As was the case with Baraka (1992), Ron Fricke's previous globe-trotting documentary epic, Samsara is an often astonishing mix of the profound and the facile. Ultimately, though, I think this follow-up cuts much deeper than its predecessor. It's still "a mile wide," still grounded in travelogue-like glimpses of exotic and modern cultures in its grand 70mm imagery. Instead of cheesy "we are one" sentiments, however, Samsara hones in on more specific, if no less broad, themes: life, death, birth, destruction, the differences between civilizations past and present. (Its opening pre-credits scenes lay out the whole movie, more or less: an exotic dance, an exploding volcano, an embryo, a preserved corpse.) Fricke is still as shallow as ever when it comes to trying to actually tackle human beings, especially in modern society: Its time-lapse footage of humans in assembly lines and wide shots of neon-lit city landscapes inspire a not-especially-revelatory sense of mechanized dread. (You can't get more clichéd, for instance, than that one cheap shot of morbidly obese American fast-food consumers downing their food—as if that was meant to represent the decline of Western civilization or something.) Once again, though, the Eisensteinian montage saves him, situating these momentary failures of taste and empathy in a more resonant wider context, as merely one piece of a larger societal/historical quilt. The sheer amount of food for thought that Samsara inspires in addition to its expected visual wonder is mind-boggling; one viewing is hardly enough to unpack it all.

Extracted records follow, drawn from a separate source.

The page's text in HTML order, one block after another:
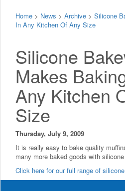
Home > News > Archive > Silicone
In Any Kitchen Of Any Size
Silicone
Makes
Any Kitchen
Size
Thursday, July 9, 2009
It is really easy to bake quality
many more baked goods with
Click here for our full range of
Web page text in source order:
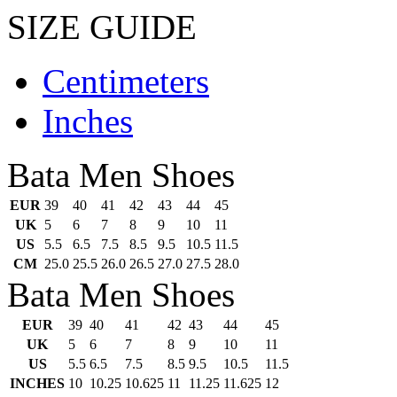
SIZE GUIDE
Centimeters
Inches
Bata Men Shoes
EUR 39 40 41 42 43 44
45
UK
5 6 7 8 9 10
11
US
5.5 6.5 7.5 8.5 9.5 10.5 11.5
CM 25.0 25.5 26.0 26.5 27.0 27.5 28.0
Bata Men Shoes
EUR 39 40 41 42 43 44
45
UK
5 6 7 8 9 10
11
US
5.5 6.5 7.5 8.5 9.5 10.5
11.5
INCHES 10 10.25 10.625 11 11.25 11.625 12
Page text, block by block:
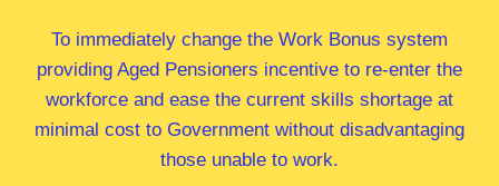
To immediately change the Work Bonus system
providing Aged Pensioners incentive to re-enter the
workforce and ease the current skills shortage at
minimal cost to Government without disadvantaging
those unable to work.
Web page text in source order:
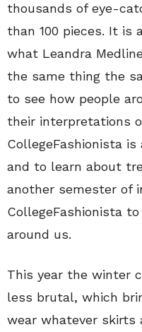
thousands of eye-
than 100 pieces. It is
what Leandra
the same thing the
to see how people
their interpretations
CollegeFashionista
and to learn about
another semester of
CollegeFashionista
around us.
This year the winter
less brutal, which
wear whatever skirts
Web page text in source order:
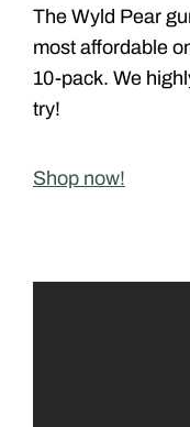
The Wyld Pear
most affordable
10-pack. We
try!
Shop now!
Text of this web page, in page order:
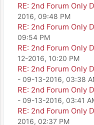
RE: 2nd Forum Only
2016, 09:48 PM
RE: 2nd Forum Only
09:54 PM
RE: 2nd Forum Only
12-2016, 10:20 PM
RE: 2nd Forum Only
- 09-13-2016, 03:38
RE: 2nd Forum Only
- 09-13-2016, 03:41
RE: 2nd Forum Only
2016, 02:37 PM
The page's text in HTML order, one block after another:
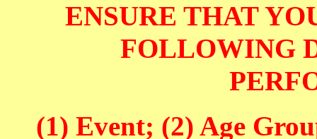
ENSURE THAT
FOLLOWING
(1) Event; (2) Age
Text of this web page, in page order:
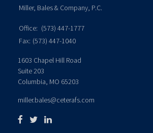
Miller, Bales & Company, P.C.
Office: (573) 447-1777
Fax: (573) 447-1040
1603 Chapel Hill Road
Suite 203
Columbia, MO 65203
miller.bales@ceterafs.com
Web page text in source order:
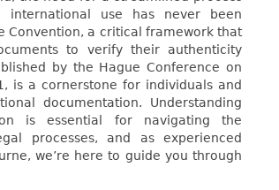
international use has never been
Convention, a critical framework that
to verify their authenticity
by the Hague Conference on
is a cornerstone for individuals and
documentation. Understanding
is essential for navigating the
processes, and as experienced
we’re here to guide you through
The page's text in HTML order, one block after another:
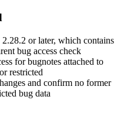
or later, which contains
bug access check
for bugnotes attached to
restricted
and confirm no former
bug data
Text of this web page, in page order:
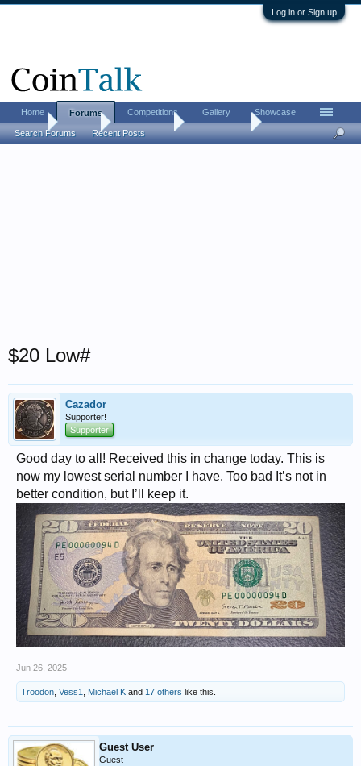
Log in or Sign up
Home Coin Forums Paper Money
$20 Low#
Cazador
Supporter!
Supporter
Good day to all! Received this in change today. This is
now my lowest serial number I have. Too bad It’s not in
better condition, but I’ll keep it.
Jun 26, 2025
Troodon Vess1 Michael K and 17 others like this.
Guest User
Guest
Home Forums
Search Forums Recent Posts
Competitions Gallery Showcase
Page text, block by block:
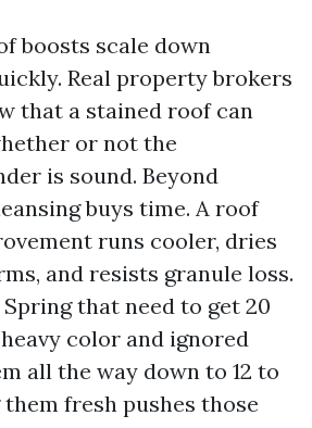
boosts scale down
Real property brokers
that a stained roof can
or not the
is sound. Beyond
buys time. A roof
runs cooler, dries
and resists granule loss.
that need to get 20
color and ignored
all the way down to 12 to
fresh pushes those
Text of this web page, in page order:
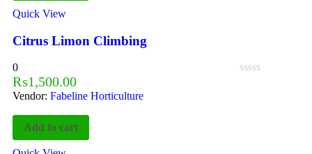
Quick View
Citrus Limon Climbing
0
₨1,500.00
Vendor: Fabeline Horticulture
Add to cart
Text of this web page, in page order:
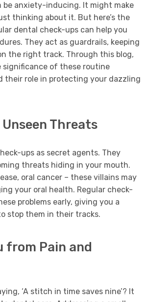
be anxiety-inducing. It might make
thinking about it. But here’s the
dental check-ups can help you
They act as guardrails, keeping
the right track. Through this blog,
significance of these routine
their role in protecting your dazzling
Threats
ups as secret agents. They
threats hiding in your mouth.
oral cancer – these villains may
your oral health. Regular check-
problems early, giving you a
stop them in their tracks.
from Pain and
‘A stitch in time saves nine’? It
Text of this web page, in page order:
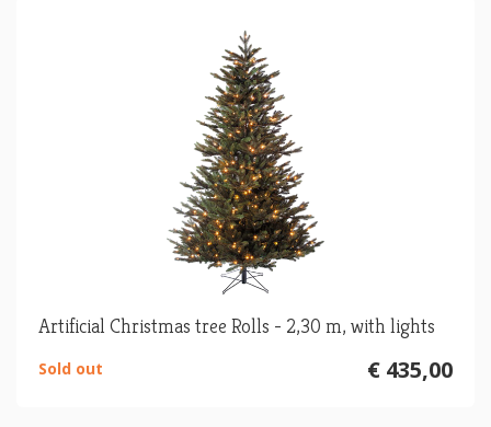
Artificial Christmas tree Rolls - 2,30 m, with lights
€ 435,00
Sold out
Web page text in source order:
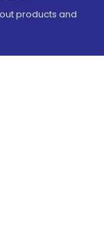
products and
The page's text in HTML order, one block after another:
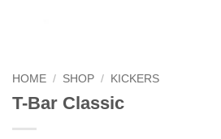
HOME / SHOP / KICKERS
T-Bar Classic
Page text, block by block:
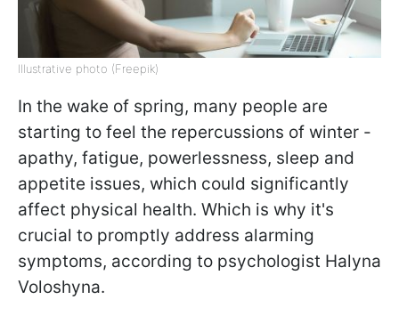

The Central Park Five (2012, Ken Burns/Sarah Burns/David McMahon), seen at SVA Theater in New York
Here's another documentary I saw this past week, one that's far less aesthetically ambitious than Samsara but no less thought-provoking. I'm reviewing this for In Review Online (and since I'm the new editor-in-chief of that site, this is something I expressly chose to tackle) so you can read more about it when that piece goes up (by Friday, hopefully, when it starts a theatrical run at IFC Center here in New York). In spite of some regrettable pulled punches, it's worth your time, for sure.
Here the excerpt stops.